QSketch: An Efficient Sketch for Weighted Cardinality Estimation in Streams

June 27, 2024 · Declared Dead · 🏛 Knowledge Discovery and Data Mining

"No code URL or promise found in abstract"

Evidence collected by the PWNC Scanner

Authors Yiyan Qi, Rundong Li, Pinghui Wang, Yufang Sun, Rui Xing arXiv ID 2406.19143 Category cs.DB: Databases Cross-listed cs.DS Citations 2 Venue Knowledge Discovery and Data Mining Last Checked 4 months ago

Abstract

Estimating cardinality, i.e., the number of distinct elements, of a data stream is a fundamental problem in areas like databases, computer networks, and information retrieval.
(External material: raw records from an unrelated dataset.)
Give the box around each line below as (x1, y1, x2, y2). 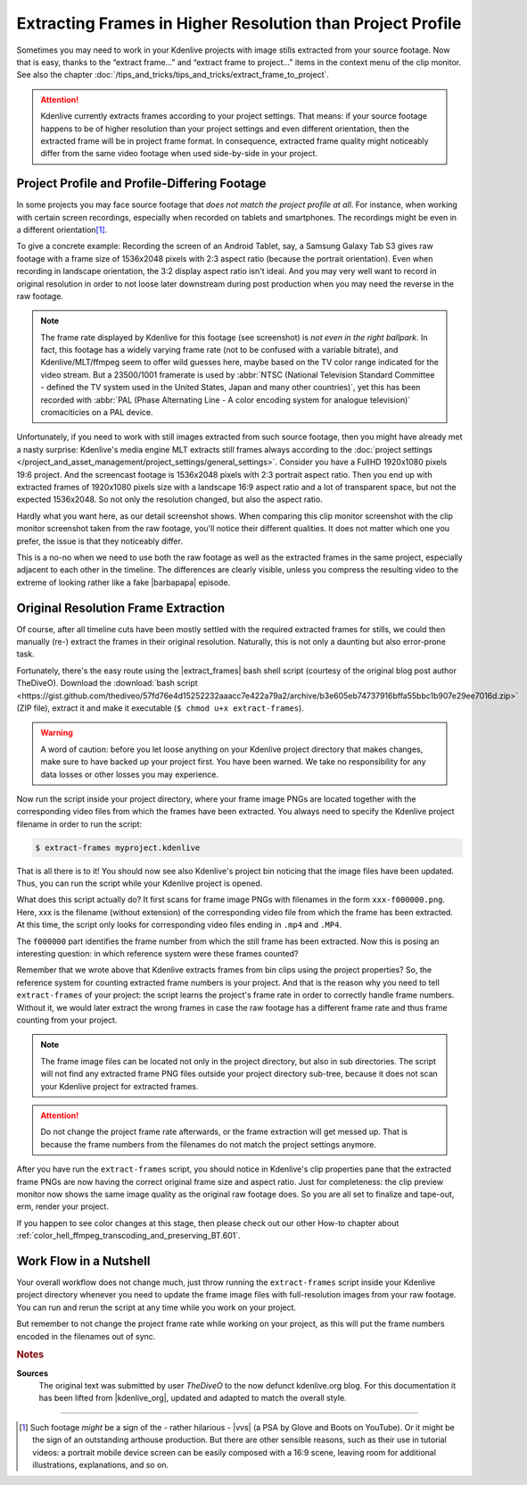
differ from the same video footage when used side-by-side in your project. (40, 148, 318, 159)
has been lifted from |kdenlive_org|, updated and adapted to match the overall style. (38, 1393, 347, 1404)
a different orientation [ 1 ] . (16, 224, 108, 235)
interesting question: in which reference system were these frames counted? (16, 948, 299, 959)
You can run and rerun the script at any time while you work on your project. (16, 1302, 297, 1313)
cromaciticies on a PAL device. (40, 407, 153, 418)
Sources (16, 1367, 49, 1379)
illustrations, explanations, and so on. (32, 1459, 169, 1470)
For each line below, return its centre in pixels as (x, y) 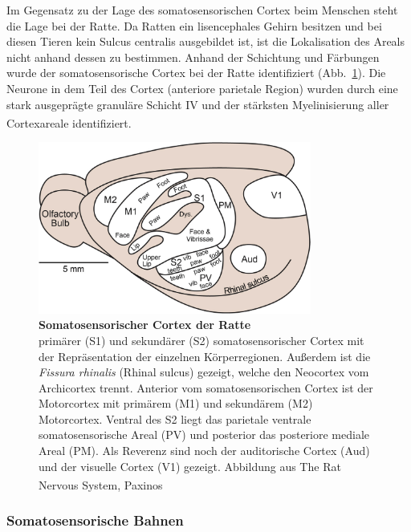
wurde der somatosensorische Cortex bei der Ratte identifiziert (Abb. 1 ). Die (196, 73)
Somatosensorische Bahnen (95, 520)
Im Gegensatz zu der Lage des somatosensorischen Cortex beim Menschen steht (202, 10)
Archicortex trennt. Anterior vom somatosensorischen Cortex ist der (206, 387)
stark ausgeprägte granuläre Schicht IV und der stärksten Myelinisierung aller (198, 104)
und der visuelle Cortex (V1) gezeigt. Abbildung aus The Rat (190, 466)
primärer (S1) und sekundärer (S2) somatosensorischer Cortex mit (201, 340)
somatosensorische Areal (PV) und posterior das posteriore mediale (204, 435)
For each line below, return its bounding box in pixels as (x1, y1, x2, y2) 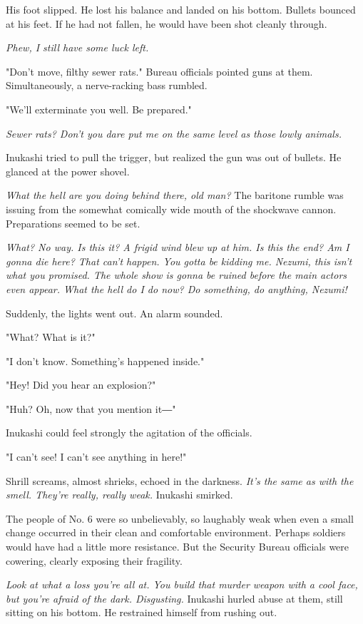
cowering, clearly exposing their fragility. (6, 553, 183, 568)
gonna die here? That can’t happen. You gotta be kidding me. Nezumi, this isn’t (6, 253, 352, 268)
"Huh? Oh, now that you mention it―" (6, 401, 176, 416)
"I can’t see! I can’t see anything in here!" (6, 449, 187, 464)
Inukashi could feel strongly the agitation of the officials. (6, 425, 252, 440)
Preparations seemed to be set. (6, 215, 140, 230)
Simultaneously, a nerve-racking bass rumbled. (6, 78, 208, 93)
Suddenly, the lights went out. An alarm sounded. (6, 305, 223, 320)
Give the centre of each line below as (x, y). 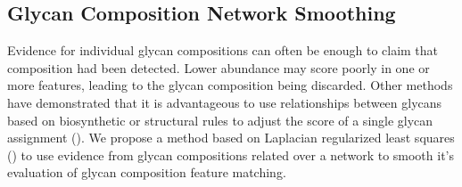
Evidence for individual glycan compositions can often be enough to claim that (223, 50)
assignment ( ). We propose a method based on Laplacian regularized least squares (231, 138)
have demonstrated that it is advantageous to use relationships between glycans (225, 102)
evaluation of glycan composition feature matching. (147, 172)
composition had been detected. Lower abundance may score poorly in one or (219, 67)
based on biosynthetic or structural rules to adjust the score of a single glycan (220, 120)
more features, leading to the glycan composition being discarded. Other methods (230, 85)
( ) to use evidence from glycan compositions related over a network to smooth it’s (231, 154)
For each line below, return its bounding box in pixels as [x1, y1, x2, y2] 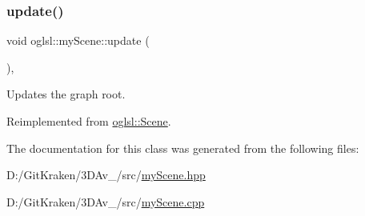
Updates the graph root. [6, 86, 126, 102]
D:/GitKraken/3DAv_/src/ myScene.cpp [6, 193, 205, 210]
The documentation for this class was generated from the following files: [6, 139, 359, 156]
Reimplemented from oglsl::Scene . [6, 113, 171, 129]
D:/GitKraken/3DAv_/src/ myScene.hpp [6, 166, 206, 183]
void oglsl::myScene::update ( [6, 32, 150, 49]
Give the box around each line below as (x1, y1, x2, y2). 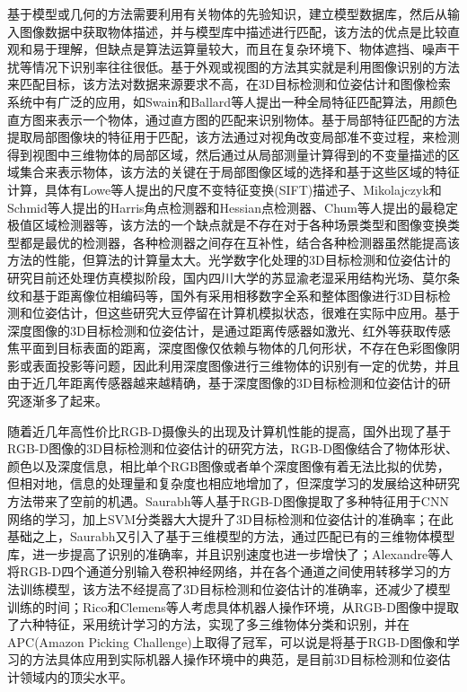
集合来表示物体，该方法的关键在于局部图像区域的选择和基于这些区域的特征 (19, 162, 460, 181)
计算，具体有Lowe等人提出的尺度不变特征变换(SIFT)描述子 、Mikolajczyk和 (7, 180, 442, 198)
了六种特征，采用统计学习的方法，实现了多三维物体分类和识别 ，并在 (7, 615, 410, 634)
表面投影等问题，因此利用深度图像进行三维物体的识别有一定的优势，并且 (31, 355, 460, 374)
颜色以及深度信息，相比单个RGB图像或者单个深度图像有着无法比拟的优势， (7, 456, 450, 475)
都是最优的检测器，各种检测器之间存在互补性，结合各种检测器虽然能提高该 (19, 232, 460, 251)
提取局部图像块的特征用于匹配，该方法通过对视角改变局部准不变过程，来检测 (7, 127, 460, 146)
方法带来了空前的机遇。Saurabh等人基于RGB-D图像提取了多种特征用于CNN (7, 492, 449, 511)
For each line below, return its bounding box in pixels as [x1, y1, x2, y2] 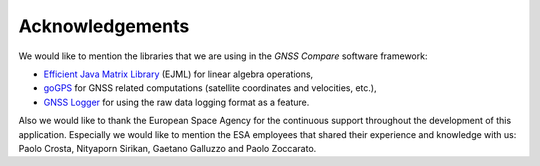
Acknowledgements [18, 15, 190, 37]
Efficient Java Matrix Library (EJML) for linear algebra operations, [43, 68, 314, 80]
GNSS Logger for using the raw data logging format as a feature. [43, 96, 310, 108]
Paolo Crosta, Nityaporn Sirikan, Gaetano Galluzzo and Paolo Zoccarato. [18, 142, 317, 154]
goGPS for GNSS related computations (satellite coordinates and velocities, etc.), [43, 82, 377, 94]
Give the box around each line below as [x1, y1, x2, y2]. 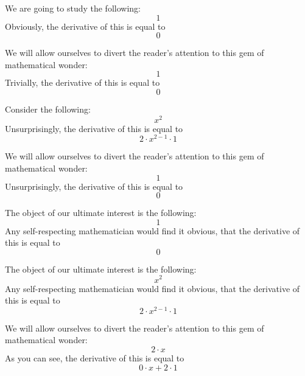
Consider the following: [5, 102, 91, 115]
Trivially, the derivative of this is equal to [5, 76, 160, 89]
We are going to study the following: [5, 2, 141, 14]
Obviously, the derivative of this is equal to [5, 19, 166, 32]
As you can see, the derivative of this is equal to [5, 352, 184, 364]
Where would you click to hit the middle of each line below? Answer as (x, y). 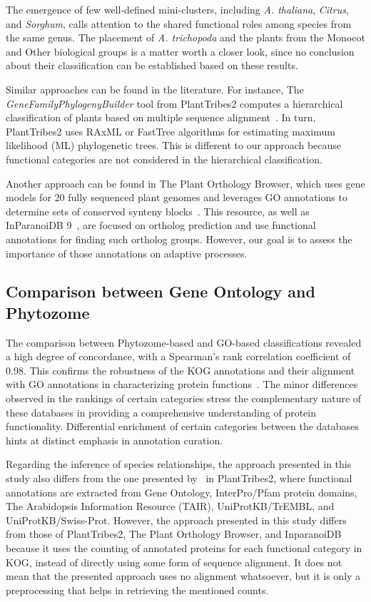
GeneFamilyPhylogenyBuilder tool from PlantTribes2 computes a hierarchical (174, 103)
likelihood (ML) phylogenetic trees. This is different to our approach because (174, 145)
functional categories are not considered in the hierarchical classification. (164, 159)
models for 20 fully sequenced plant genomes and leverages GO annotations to (177, 197)
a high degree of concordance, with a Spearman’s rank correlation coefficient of (178, 356)
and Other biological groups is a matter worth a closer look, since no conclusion (180, 51)
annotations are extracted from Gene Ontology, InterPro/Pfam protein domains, (182, 492)
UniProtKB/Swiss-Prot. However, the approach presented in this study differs (176, 520)
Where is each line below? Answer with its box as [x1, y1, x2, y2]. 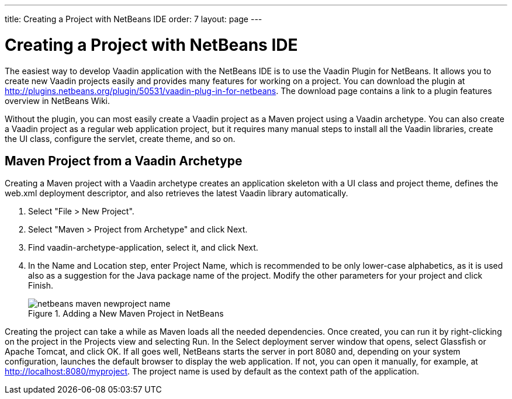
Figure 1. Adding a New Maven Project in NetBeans [28, 308, 224, 319]
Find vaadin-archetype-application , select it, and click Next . [28, 242, 258, 253]
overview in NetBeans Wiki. [5, 95, 110, 106]
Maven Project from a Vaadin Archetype [5, 153, 243, 168]
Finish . [28, 280, 54, 291]
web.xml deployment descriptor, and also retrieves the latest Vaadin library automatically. [5, 188, 348, 199]
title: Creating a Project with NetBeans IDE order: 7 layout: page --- [5, 14, 262, 24]
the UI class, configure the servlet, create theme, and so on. [5, 133, 236, 144]
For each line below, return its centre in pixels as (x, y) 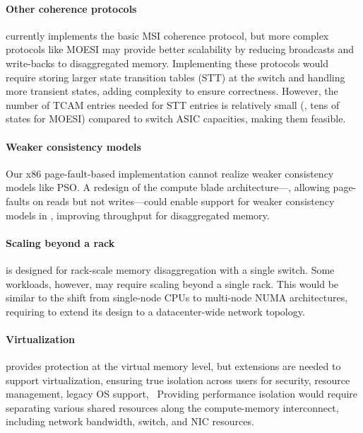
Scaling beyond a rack (60, 242)
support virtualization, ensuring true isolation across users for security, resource (178, 380)
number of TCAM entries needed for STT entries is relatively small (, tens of (173, 104)
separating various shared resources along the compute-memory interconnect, (172, 407)
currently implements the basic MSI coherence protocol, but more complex (167, 35)
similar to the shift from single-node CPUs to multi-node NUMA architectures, (177, 298)
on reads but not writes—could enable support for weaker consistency (184, 201)
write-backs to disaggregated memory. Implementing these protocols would (167, 63)
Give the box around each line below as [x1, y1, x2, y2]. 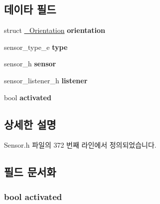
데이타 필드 [4, 1, 56, 17]
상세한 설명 [4, 116, 56, 132]
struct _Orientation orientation [4, 25, 106, 35]
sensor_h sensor [4, 58, 56, 69]
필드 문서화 [4, 164, 56, 180]
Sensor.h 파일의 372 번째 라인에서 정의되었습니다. [4, 140, 157, 150]
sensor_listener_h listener [4, 75, 88, 85]
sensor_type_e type [4, 41, 68, 52]

This study delves into a broader scenario where each element carries a positive weight. Unlike traditional cardinality estimation, limited research exists on weighted cardinality, with current methods requiring substantial memory and computational resources, challenging for devices with limited capabilities and real-time applications like anomaly detection. To address these issues, we propose QSketch, a memory-efficient sketch method for estimating weighted cardinality in streams. QSketch uses a quantization technique to condense continuous variables into a compact set of integer variables, with each variable requiring only 8 bits, making it 8 times smaller than previous methods. Furthermore, we leverage dynamic properties during QSketch generation to significantly enhance estimation accuracy and achieve a lower time complexity of $O(1)$ for updating estimations upon encountering a new element. Experimental results on synthetic and real-world datasets show that QSketch is approximately 30\% more accurate and two orders of magnitude faster than the state-of-the-art, using only $1/8$ of the memory.